(Extracted records)
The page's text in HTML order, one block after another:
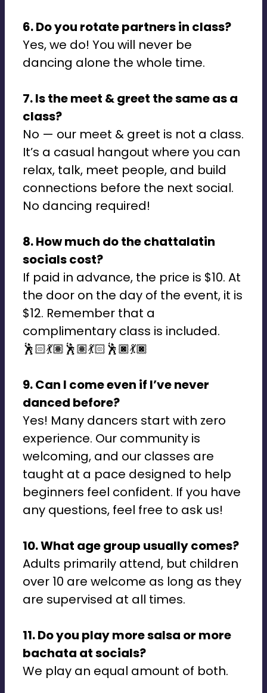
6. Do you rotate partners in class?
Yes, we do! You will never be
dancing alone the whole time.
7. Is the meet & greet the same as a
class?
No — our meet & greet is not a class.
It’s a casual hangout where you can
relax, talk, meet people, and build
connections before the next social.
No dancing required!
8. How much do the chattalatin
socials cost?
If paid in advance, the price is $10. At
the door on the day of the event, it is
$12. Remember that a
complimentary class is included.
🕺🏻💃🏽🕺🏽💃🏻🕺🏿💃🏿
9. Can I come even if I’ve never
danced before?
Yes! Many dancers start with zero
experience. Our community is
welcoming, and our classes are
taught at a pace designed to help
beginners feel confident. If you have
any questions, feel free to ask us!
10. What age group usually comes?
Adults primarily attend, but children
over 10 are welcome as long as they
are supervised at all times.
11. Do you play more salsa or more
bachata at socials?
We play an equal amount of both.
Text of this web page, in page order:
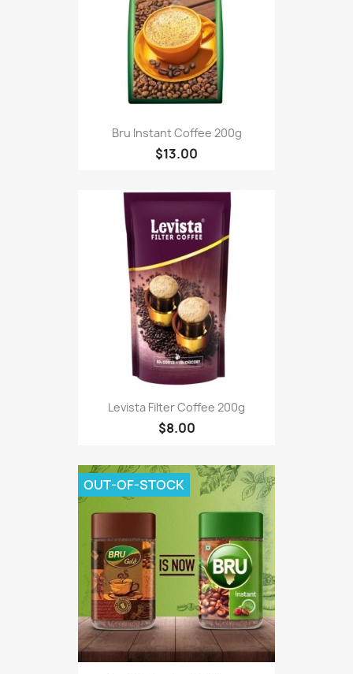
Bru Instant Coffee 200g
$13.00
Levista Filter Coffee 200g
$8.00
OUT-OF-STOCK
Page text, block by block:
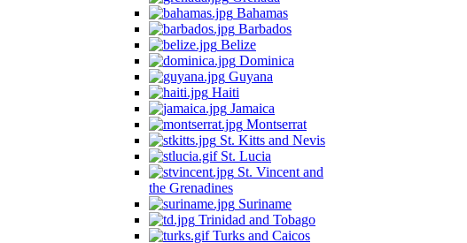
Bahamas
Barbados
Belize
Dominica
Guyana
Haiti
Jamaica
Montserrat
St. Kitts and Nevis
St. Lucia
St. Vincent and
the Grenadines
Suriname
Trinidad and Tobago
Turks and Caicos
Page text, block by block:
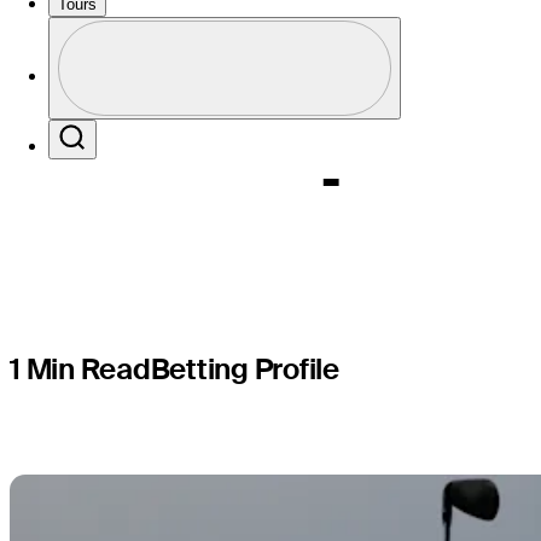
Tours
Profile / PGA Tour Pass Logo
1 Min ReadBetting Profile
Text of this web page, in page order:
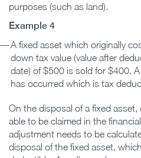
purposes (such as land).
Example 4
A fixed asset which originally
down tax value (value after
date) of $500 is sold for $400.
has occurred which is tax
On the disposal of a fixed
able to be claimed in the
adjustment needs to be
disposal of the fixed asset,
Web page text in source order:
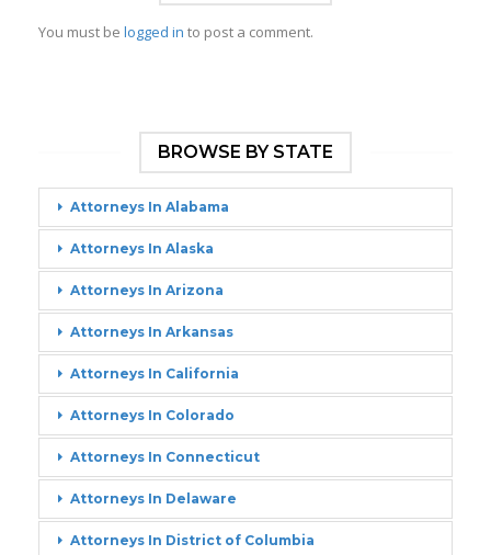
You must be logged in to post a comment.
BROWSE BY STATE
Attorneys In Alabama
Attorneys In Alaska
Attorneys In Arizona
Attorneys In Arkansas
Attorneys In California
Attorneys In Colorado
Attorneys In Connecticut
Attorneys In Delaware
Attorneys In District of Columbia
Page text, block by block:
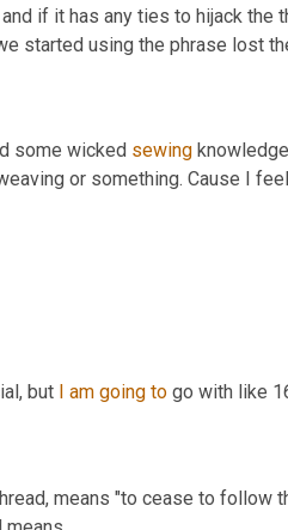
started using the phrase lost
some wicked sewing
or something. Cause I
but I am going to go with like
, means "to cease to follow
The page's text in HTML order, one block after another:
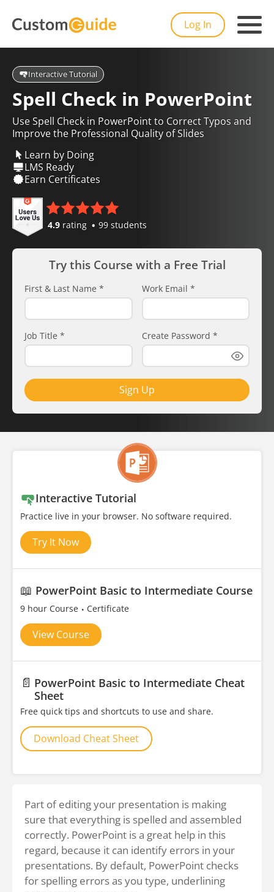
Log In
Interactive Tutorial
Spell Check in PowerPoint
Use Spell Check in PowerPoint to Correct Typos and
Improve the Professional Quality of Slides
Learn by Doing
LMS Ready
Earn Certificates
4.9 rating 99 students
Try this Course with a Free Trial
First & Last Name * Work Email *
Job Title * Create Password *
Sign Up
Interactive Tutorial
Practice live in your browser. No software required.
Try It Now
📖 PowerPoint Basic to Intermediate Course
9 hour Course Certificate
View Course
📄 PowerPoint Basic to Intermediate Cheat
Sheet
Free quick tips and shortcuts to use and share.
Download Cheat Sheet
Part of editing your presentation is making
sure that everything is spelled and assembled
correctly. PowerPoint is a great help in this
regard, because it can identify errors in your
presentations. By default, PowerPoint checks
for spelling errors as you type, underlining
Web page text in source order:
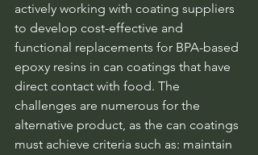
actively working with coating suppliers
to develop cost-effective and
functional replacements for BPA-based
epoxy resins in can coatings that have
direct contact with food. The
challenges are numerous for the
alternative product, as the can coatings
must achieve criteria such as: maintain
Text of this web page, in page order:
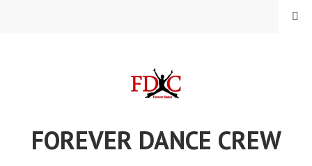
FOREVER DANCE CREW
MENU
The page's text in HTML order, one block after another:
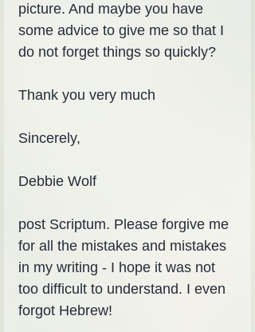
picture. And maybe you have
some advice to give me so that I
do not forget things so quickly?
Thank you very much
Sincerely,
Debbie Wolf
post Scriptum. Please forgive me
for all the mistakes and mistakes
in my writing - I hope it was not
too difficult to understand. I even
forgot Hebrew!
--
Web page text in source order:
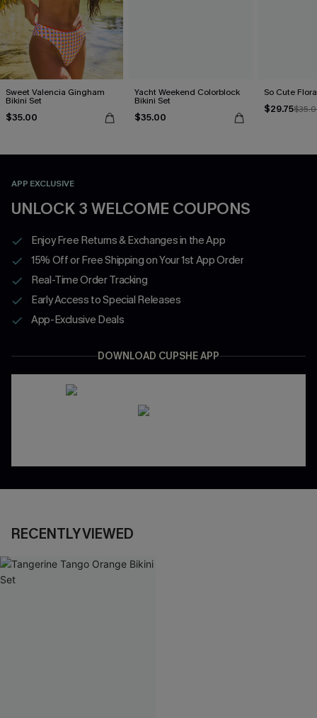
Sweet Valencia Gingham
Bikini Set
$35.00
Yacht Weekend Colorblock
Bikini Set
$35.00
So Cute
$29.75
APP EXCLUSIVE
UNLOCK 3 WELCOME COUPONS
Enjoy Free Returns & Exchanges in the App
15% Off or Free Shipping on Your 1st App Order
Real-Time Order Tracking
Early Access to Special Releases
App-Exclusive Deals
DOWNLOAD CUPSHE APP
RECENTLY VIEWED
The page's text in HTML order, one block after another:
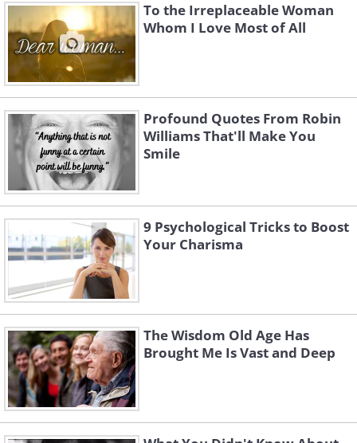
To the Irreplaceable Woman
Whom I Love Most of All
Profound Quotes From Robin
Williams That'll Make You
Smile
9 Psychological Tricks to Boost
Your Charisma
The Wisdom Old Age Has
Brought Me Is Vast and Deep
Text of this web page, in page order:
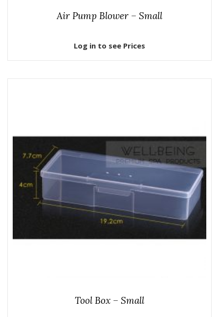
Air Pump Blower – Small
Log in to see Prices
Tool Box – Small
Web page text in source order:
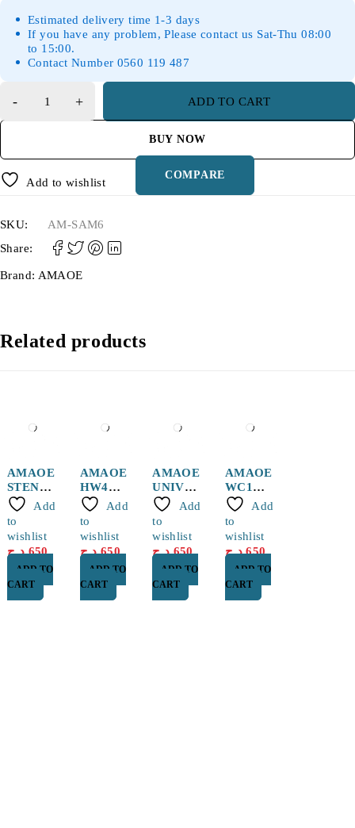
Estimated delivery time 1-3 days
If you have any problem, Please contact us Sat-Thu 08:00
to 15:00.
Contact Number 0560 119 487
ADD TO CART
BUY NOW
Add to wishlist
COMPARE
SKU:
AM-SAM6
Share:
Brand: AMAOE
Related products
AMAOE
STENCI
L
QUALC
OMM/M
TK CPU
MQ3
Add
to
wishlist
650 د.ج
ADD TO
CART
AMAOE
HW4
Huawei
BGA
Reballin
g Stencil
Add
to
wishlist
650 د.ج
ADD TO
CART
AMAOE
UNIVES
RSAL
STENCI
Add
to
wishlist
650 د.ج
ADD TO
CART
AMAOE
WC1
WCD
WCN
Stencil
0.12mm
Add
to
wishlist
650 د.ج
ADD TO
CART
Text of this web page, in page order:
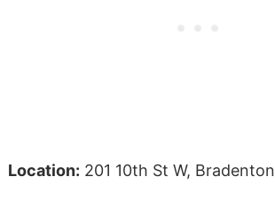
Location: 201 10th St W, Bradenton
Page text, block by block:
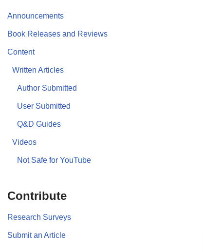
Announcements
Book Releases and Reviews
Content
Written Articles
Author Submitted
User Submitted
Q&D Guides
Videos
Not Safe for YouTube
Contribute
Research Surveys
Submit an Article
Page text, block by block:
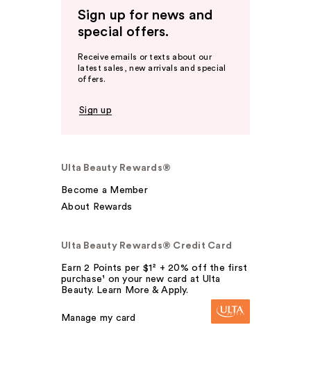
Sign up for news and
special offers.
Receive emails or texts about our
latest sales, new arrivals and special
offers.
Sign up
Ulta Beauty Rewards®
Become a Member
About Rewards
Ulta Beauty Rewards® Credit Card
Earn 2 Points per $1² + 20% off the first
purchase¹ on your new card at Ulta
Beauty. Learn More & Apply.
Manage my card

## Exercise prompt
Copy out, from the data above, every line holding the word "dancing".

## Result of this exercise
dancing alone the whole time.
No dancing required!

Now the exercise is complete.